339 - Objectively Diagnosed Diffuse Excessive High Signal Intensity (DEHSI) in the Very Preterm Brain Represents Reduced Branching and Cellularity of the Major Sensorimotor Pathways

Poster Number: 339
Publication Number: 339.442

Julia Kline, Cincinnati Children's Hospital Medical Center, Cincinnati, OH, United States; Venkata Sita Priyanka Illapani, Children's National Hospital, Falls Church, VA, United States; Hailong Li, Cincinnati Children's Hospital Medical Center, Cincinnati, OH, United States; Lili He, Cincinnati Children's Hospital, Cincinnati, OH, United States; Jonathan Dudley, Cincinnati Children's Hospital Medical Center, Cincinnati, OH, United States; Jean A. Tkach, CCHMC, Cincinnati, OH, United States; Weihong Yuan, Cincinnati Children's Hospital Medical Center, Cincinnati, OH, United States; Nehal Parikh, Cincinnati Children's Hospital Medical Center, Cincinnati, OH, United States

Background: In 50-80% of preterm brains, a hyperintense signal—DEHSI—appears on T2-w MRI at term-equivalent age, prominently in the centrum semiovale (CS) and periventricular white matter (WM). Some that have objectively quantified DEHSI (referred to as diffuse white matter abnormality [DWMA]) have shown a significant association with neurodevelopmental deficits. Abnormal diffusion properties, altered resting state connectivity, fewer axons/oligodendrocytes, and decreased network efficiency have been documented in small studies of DWMA, indicating sparse/disorganized WM. We leveraged newer diffusion MRI models, Constrained Spherical Deconvolution (CSD) and Neurite Orientation Dispersion and Density Imaging (NODDI), to better characterize the WM microstructure of DWMA.

Objective: We hypothesized that with increasing DWMA volume: 1) orientation dispersion index (ODI), neurite density index (NDI), and fractional anisotropy (FA) from the NODDI model would each decrease and 2) fiber density (FD), fiber cross section (FC), and their product (FDC) from the CSD model would also decrease. CSD and NODDI outcomes were analyzed with connectivity-based fixel enhancement and Tract-Based Spatial Statistics, respectively.

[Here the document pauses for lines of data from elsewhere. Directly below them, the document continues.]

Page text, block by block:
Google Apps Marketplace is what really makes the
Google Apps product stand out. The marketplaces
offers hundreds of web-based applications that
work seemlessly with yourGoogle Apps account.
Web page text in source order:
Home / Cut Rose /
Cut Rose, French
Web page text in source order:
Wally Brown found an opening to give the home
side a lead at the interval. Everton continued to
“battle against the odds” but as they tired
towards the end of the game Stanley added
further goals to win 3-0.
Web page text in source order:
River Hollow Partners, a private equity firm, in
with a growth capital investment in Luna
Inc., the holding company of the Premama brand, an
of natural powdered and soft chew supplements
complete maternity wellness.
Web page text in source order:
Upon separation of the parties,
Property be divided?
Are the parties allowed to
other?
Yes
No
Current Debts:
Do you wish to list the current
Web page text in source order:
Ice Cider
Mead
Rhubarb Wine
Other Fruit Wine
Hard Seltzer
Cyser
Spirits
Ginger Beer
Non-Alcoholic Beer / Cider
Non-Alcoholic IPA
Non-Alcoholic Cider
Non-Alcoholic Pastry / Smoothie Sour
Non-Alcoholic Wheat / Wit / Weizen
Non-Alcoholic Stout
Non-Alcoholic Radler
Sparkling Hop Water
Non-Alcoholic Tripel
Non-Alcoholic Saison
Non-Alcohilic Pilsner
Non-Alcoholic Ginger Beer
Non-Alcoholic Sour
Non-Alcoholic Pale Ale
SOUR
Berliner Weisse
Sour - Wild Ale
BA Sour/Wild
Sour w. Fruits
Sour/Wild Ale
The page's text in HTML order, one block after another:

Design/Methods: In a prospective cohort of 265 very preterm infants, we quantified DWMA on T2 MRI using our deep learning algorithm. We corrected for age at MRI, gestational age, birth weight, bronchopulmonary dysplasia, retinopathy of prematurity, oxygen therapy, postnatal steroids—variables that differed between the highest/lowest DWMA groups (determined using quartiles)—and Kidokoro’s global brain abnormality score.

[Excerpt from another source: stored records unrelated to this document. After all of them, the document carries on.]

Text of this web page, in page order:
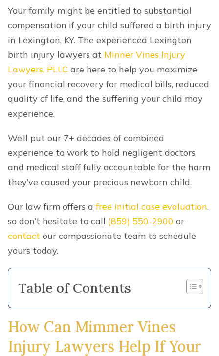
Your family might be entitled to substantial
compensation if your child suffered a birth injury
in Lexington, KY. The experienced Lexington
birth injury lawyers at Minner Vines Injury
Lawyers, PLLC are here to help you maximize
your financial recovery for medical bills, reduced
quality of life, and the suffering your child may
experience.
We’ll put our 7+ decades of combined
experience to work to hold negligent doctors
and medical staff fully accountable for the harm
they’ve caused your precious newborn child.
Our law firm offers afree initial case evaluation,
so don’t hesitate to call (859) 550-2900 or
contact our compassionate team to schedule
yours today.
Table of Contents
How Can Mimmer Vines
Injury Lawyers Help If Your
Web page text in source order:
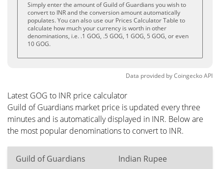
Simply enter the amount of Guild of Guardians you wish to
convert to INR and the conversion amount automatically
populates. You can also use our Prices Calculator Table to
calculate how much your currency is worth in other
denominations, i.e. .1 GOG, .5 GOG, 1 GOG, 5 GOG, or even
10 GOG.
Data provided byCoingeckoAPI
Latest GOG to INR price calculator
Guild of Guardians market price is updated every three
minutes and is automatically displayed in INR. Below are
the most popular denominations to convert to INR.
Guild of Guardians Indian Rupee
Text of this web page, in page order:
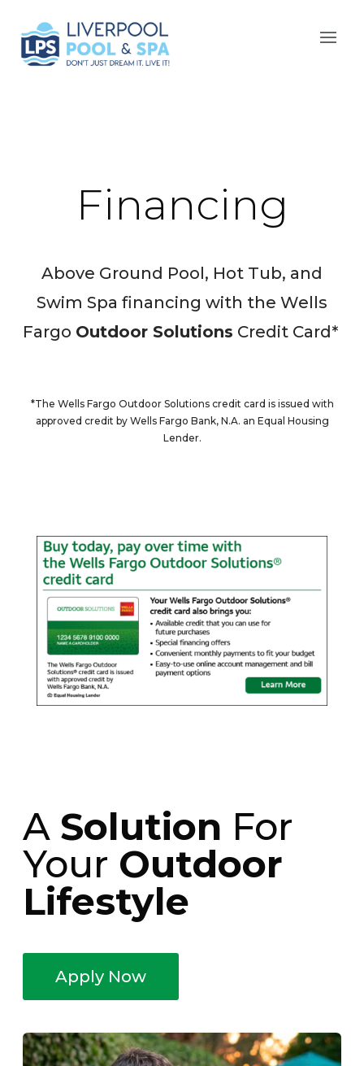
Financing
Above Ground Pool, Hot Tub, and
Swim Spa financing with the Wells
Fargo Outdoor Solutions Credit Card*
*The Wells Fargo Outdoor Solutions credit card is issued with
approved credit by Wells Fargo Bank, N.A. an Equal Housing
Lender.
A Solution For
Your Outdoor
Lifestyle
Apply Now
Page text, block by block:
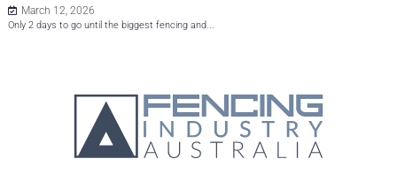
March 12, 2026
Only 2 days to go until the biggest fencing and...
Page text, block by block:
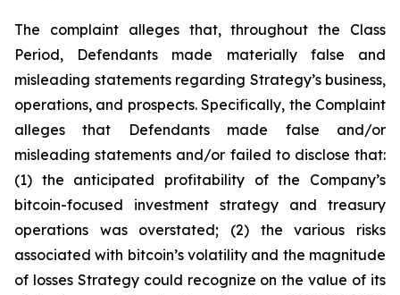
The complaint alleges that, throughout the Class
Period, Defendants made materially false and
misleading statements regarding Strategy’s business,
operations, and prospects. Specifically, the Complaint
alleges that Defendants made false and/or
misleading statements and/or failed to disclose that:
(1) the anticipated profitability of the Company’s
bitcoin-focused investment strategy and treasury
operations was overstated; (2) the various risks
associated with bitcoin’s volatility and the magnitude
of losses Strategy could recognize on the value of its
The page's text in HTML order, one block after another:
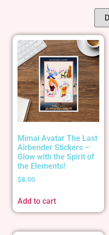
Mimai Avatar The Last
Airbender Stickers –
Glow with the Spirit of
the Elements!
$8.00
Add to cart
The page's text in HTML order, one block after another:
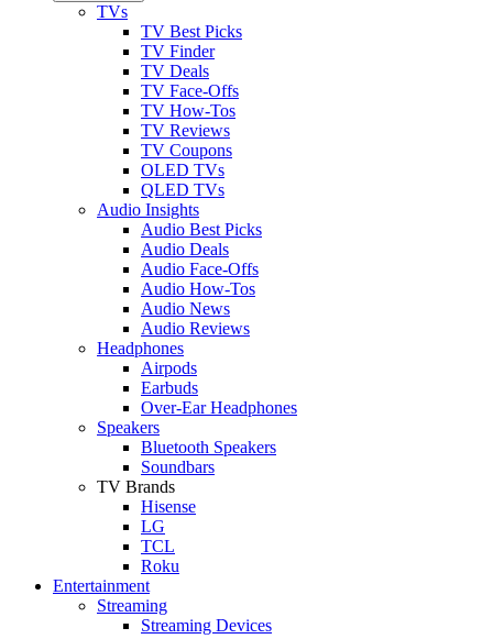
TVs
TV Best Picks
TV Finder
TV Deals
TV Face-Offs
TV How-Tos
TV Reviews
TV Coupons
OLED TVs
QLED TVs
Audio Insights
Audio Best Picks
Audio Deals
Audio Face-Offs
Audio How-Tos
Audio News
Audio Reviews
Headphones
Airpods
Earbuds
Over-Ear Headphones
Speakers
Bluetooth Speakers
Soundbars
TV Brands
Hisense
LG
TCL
Roku
Entertainment
Streaming
Streaming Devices
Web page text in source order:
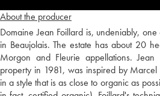
About the producer
Domaine Jean Foillard is, undeniably,
in Beaujolais. The estate has about 20
Morgon and Fleurie appellations.
property in 1981, was inspired by
in a style that is as close to organic as
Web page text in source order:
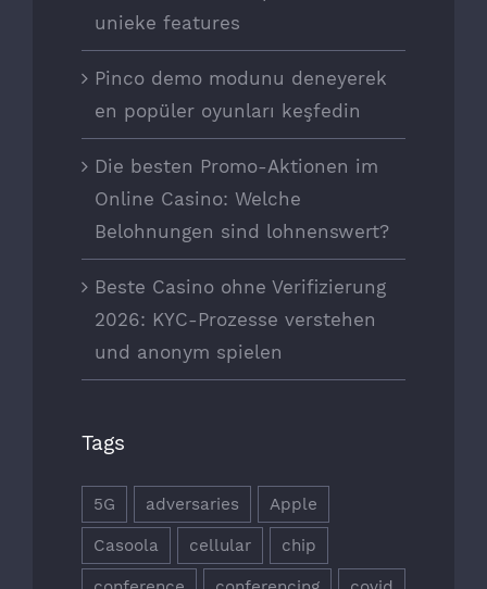
unieke features
Pinco demo modunu deneyerek
en popüler oyunları keşfedin
Die besten Promo-Aktionen im
Online Casino: Welche
Belohnungen sind lohnenswert?
Beste Casino ohne Verifizierung
2026: KYC-Prozesse verstehen
und anonym spielen
Tags
5G adversaries Apple
Casoola cellular chip

Results: 202 subjects had quantified DWMA and passed QA for both models. With increasing DWMA: 1) FD and FDC decreased throughout the WM, and FC decreased in the major sensorimotor tracts traversing the CS and cerebellum (Fig. 1) and 2) NDI and FA decreased throughout the WM and ODI decreased in the CS and parts of the corona radiata/temporal lobe (Fig. 2). DWMA was associated with widespread WM abnormalities: reduced axonal density (NDI/ FD), reduced axonal fanning/branching (ODI) in the CS—a critical region for information transfer—and reduced thickness (FC) of the corticospinal tracts. A brain with fewer neurons may prioritize reduced branching/complexity, to keep core motor functions intact, while sacrificing accessory motor functions. This may explain the prevalence of cerebral palsy/sensorimotor disorders in preterm populations, who tend to have DWMA. Conclusion(s): These findings provide insight into DWMA’s biological underpinnings and demonstrate that it is a serious pathology.
Figure 1. Streamlines in which FD/FC/FDC were negatively associated with DWMA extent. The color bar indicates the absolute effect size.
TBSS results showing WM regions in which FA/ODI/NDI from the NODDI model decreased with DWMA extent. Green areas indicate the TBSS WM skeleton.